L'Iran et la Nouvelle-Zélande font match nul 2-2 lors d'un match d'ouverture de la Coupe du monde politiquement chargé, marqué par des manifestations et un accord de paix
L'Iran est revenu à deux reprises au score pour obtenir un match nul 2-2 contre la Nouvelle-Zélande lors de son match d'ouverture de la Coupe du monde 2026 au SoFi Stadium, une rencontre disputée sur fond de manifestations antigouvernementales, d'un nouvel accord de paix américano-iranien et de restrictions strictes de la FIFA sur l'expression politique.
Une équipe sous pression
L'équipe iranienne a atterri à Los Angeles dimanche 14 juin, le jour même où les États-Unis et l'Iran ont annoncé un accord provisoire pour mettre fin à des mois de conflit armé. Les joueurs, basés à Tijuana, au Mexique, après l'annulation des projets de séjour en Arizona, ne sont autorisés à rester que 48 heures sur le sol américain et doivent retourner au Mexique après chaque match. Leur arrivée a été accueillie par un petit groupe de manifestants, tandis que la grande communauté irano-américaine de la ville (estimée à environ 600 000 personnes) est restée divisée entre le soutien à l'équipe nationale et l'opposition au régime de Téhéran.
Nous n'avons pas la même belle expérience dont nous parlons toujours, la paix, la joie. Ce genre de tension mine cette joie.
Le match
La Nouvelle-Zélande, qui disputait sa première Coupe du monde en 16 ans, a pris l'avantage après seulement sept minutes lorsque Elijah Just a conclu une passe de Chris Wood dans la surface. L'Iran a répondu avant la pause : Ramin Rezaeian a réagi le plus vite sur un tir contrée pour égaliser. Wood et Just ont combiné à nouveau au début de la seconde période pour le deuxième but de Just, mais dix minutes plus tard, Mohammad Mohebbi a repris de la tête un centre de Rezaeian pour égaliser à 2-2. L'Iran s'est créé les meilleures occasions en fin de match mais n'a pas réussi à marquer le but de la victoire.

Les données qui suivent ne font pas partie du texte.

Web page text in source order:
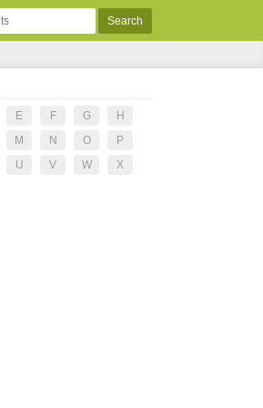
E F G
H
M N O
P
U V W
X
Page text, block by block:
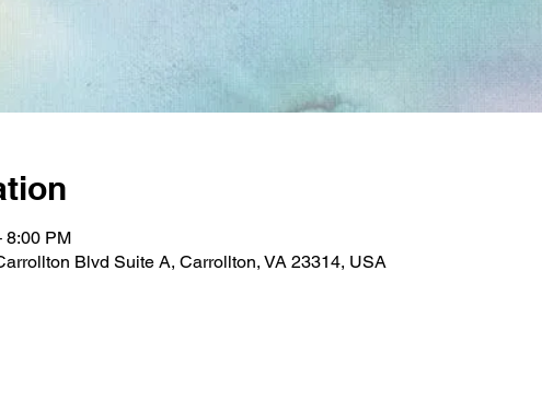
8:00 PM
Blvd Suite A, Carrollton, VA 23314, USA
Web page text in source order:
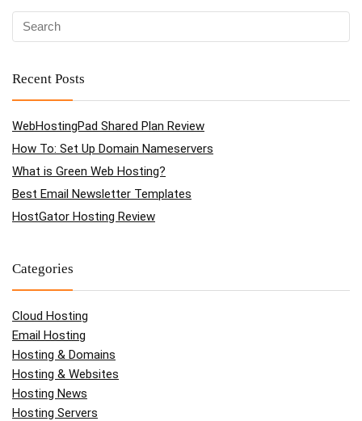
Recent Posts
WebHostingPad Shared Plan Review
How To: Set Up Domain Nameservers
What is Green Web Hosting?
Best Email Newsletter Templates
HostGator Hosting Review
Categories
Cloud Hosting
Email Hosting
Hosting & Domains
Hosting & Websites
Hosting News
Hosting Servers

- L'équipe d'Iran arrive à Los Angeles ; les États-Unis et l'Iran annoncent un accord de paix
- Coup d'envoi au SoFi Stadium
- Elijah Just marque pour la Nouvelle-Zélande (7e minute)
- Ramin Rezaeian égalise pour l'Iran (31e minute)
- Elijah Just redonne l'avantage à la Nouvelle-Zélande (47e minute)
- Mohammad Mohebbi égalise pour l'Iran (64e minute)
J'aime ma mère et mon père. Ils prient toujours pour moi dans les moments difficiles, donc ce but est pour eux, et aussi pour mon peuple en Iran.
Manifestations et gestes politiques
À l'extérieur du stade, entre 300 et 500 manifestants ont brandi des drapeaux pré-révolutionnaires au Lion et Soleil et scandé des slogans contre la République islamique. Certains supporters ont sifflé l'hymne iranien et hué les joueurs à leur entrée. À l'intérieur, plusieurs joueurs iraniens ont fait des gestes interprétés comme politiques : Rezaeian a tiré son maillot sur son visage, le qualifiant plus tard de « quelque chose de politique », tandis que Mohebbi a mimé un pistolet, ce qu'il a minimisé comme une simple célébration. Le drapeau pré-révolutionnaire avait été interdit par la FIFA en tant que symbole politique, bien que certains supporters l'aient tout de même porté à travers les contrôles de sécurité.
Ce n'est pas notre équipe nationale, c'est l'équipe de la République islamique.
La FIFA et la plainte de l'entraîneur
Le président de la FIFA, Gianni Infantino, a rendu visite au vestiaire iranien après le match, apparemment pour apaiser les tensions. La conférence de presse d'avant-match n'a vu aucune question sur le football, les journalistes se concentrant sur la situation géopolitique. L'entraîneur iranien, Amir Ghalenoei, a ensuite accusé l'instance dirigeante d'opprimer son équipe, déclarant qu'après le match, on leur a dit : « Vous devez partir immédiatement. » Il a qualifié l'Iran d'« équipe la plus opprimée » du tournoi.
Le groupe G grand ouvert
Ce résultat laisse les quatre équipes du groupe G avec un point, après que la Belgique et l'Égypte aient également fait match nul 1-1. La Nouvelle-Zélande reste sans victoire en phase finale de Coupe du monde masculine. L'Iran retournera au Mexique pour préparer son prochain match, dans les mêmes conditions de visa restrictives.